* **What to do**
Lines with the word "related" in them are the ones to copy from the records.

=== Section Start ===

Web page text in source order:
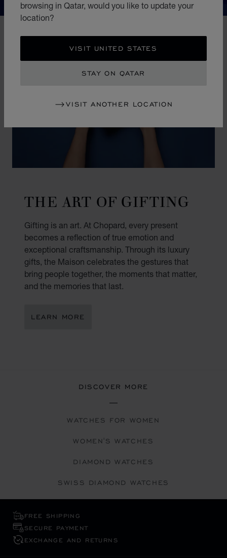
browsing in Qatar, would you like to update your
location?
VISIT UNITED STATES
STAY ON QATAR
VISIT ANOTHER LOCATION
THE ART OF GIFTING
Gifting is an art. At Chopard, every present
becomes a reflection of true emotion and
exceptional craftsmanship. Through its luxury
gifts, the Maison celebrates the gestures that
bring people together, the moments that matter,
and the memories that last.
LEARN MORE
DISCOVER MORE
WATCHES FOR WOMEN
WOMEN'S WATCHES
DIAMOND WATCHES
SWISS DIAMOND WATCHES
FREE SHIPPING
SECURE PAYMENT
EXCHANGE AND RETURNS
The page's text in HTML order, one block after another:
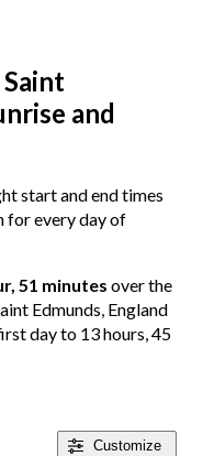
and
start and end times
for every day of
51 minutes over the
Edmunds, England
day to 13 hours, 45
Customize
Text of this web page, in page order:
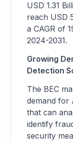
USD 1.31
reach USD
a CAGR of
2024-2031.
Growing
Detection
The BEC
demand for
that can
identify
security
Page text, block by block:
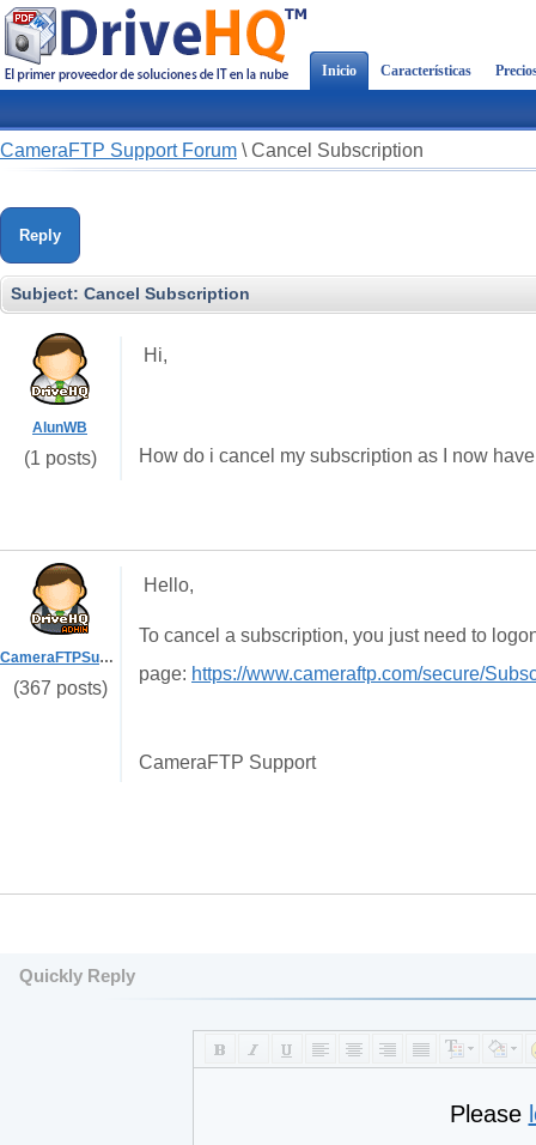
Inicio Características
CameraFTP Support Forum \ Cancel Subscription
Reply
Subject: Cancel Subscription
AlunWB
(1 posts)
Hi,
How do i cancel my subscription as I now
CameraFTPSupport
(367 posts)
Hello,
To cancel a subscription, you just need to
page: https://www.cameraftp.com/secure/
CameraFTP Support
Quickly Reply
Please
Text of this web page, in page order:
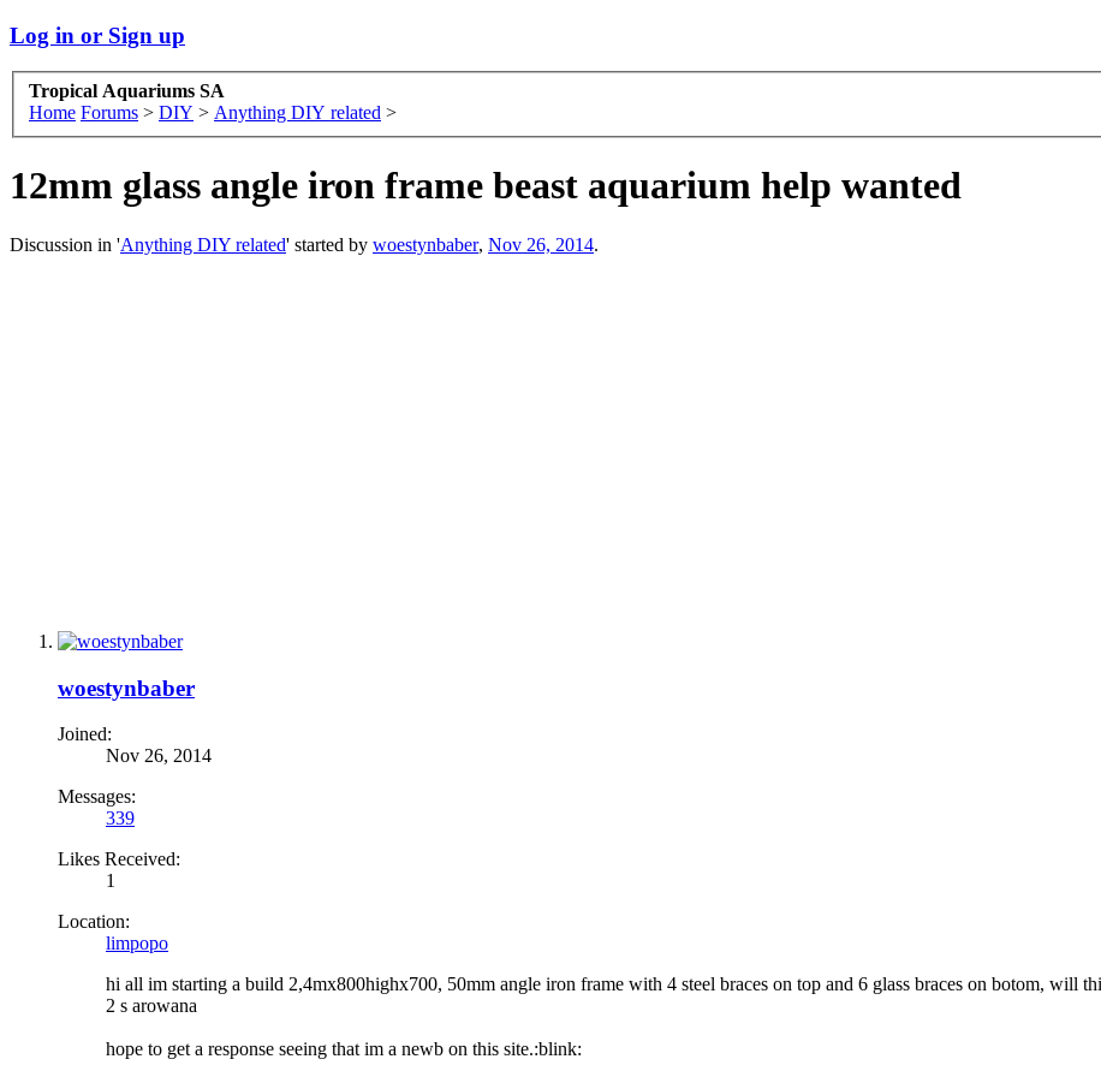
Log in or Sign up
Tropical Aquariums SA
Home Forums > DIY > Anything DIY related >
12mm glass angle iron frame beast aquarium help wanted
Discussion in 'Anything DIY related' started by woestynbaber, Nov 26, 2014.
woestynbaber
Joined:
Nov 26, 2014
Messages:
339
Likes Received:
1
Location:
limpopo
hi all im starting a build 2,4mx800highx700, 50mm angle iron frame with 4 steel braces on top and 6 glass braces on botom, will
2 s arowana
hope to get a response seeing that im a newb on this site.:blink:
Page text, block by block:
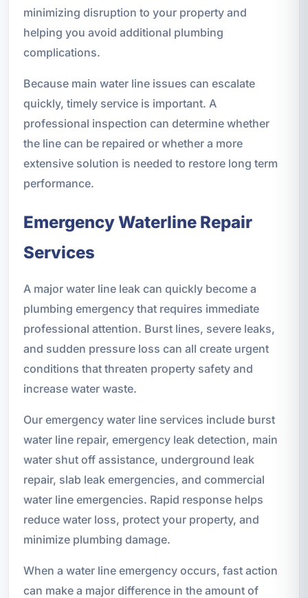
minimizing disruption to your property and
helping you avoid additional plumbing
complications.
Because main water line issues can escalate
quickly, timely service is important. A
professional inspection can determine whether
the line can be repaired or whether a more
extensive solution is needed to restore long term
performance.
Emergency Waterline Repair
Services
A major water line leak can quickly become a
plumbing emergency that requires immediate
professional attention. Burst lines, severe leaks,
and sudden pressure loss can all create urgent
conditions that threaten property safety and
increase water waste.
Our emergency water line services include burst
water line repair, emergency leak detection, main
water shut off assistance, underground leak
repair, slab leak emergencies, and commercial
water line emergencies. Rapid response helps
reduce water loss, protect your property, and
minimize plumbing damage.
When a water line emergency occurs, fast action
can make a major difference in the amount of

=== Section End ===

* **Exercise result**
Home Forums > DIY > Anything DIY related >
Discussion in 'Anything DIY related' started by woestynbaber, Nov 26, 2014.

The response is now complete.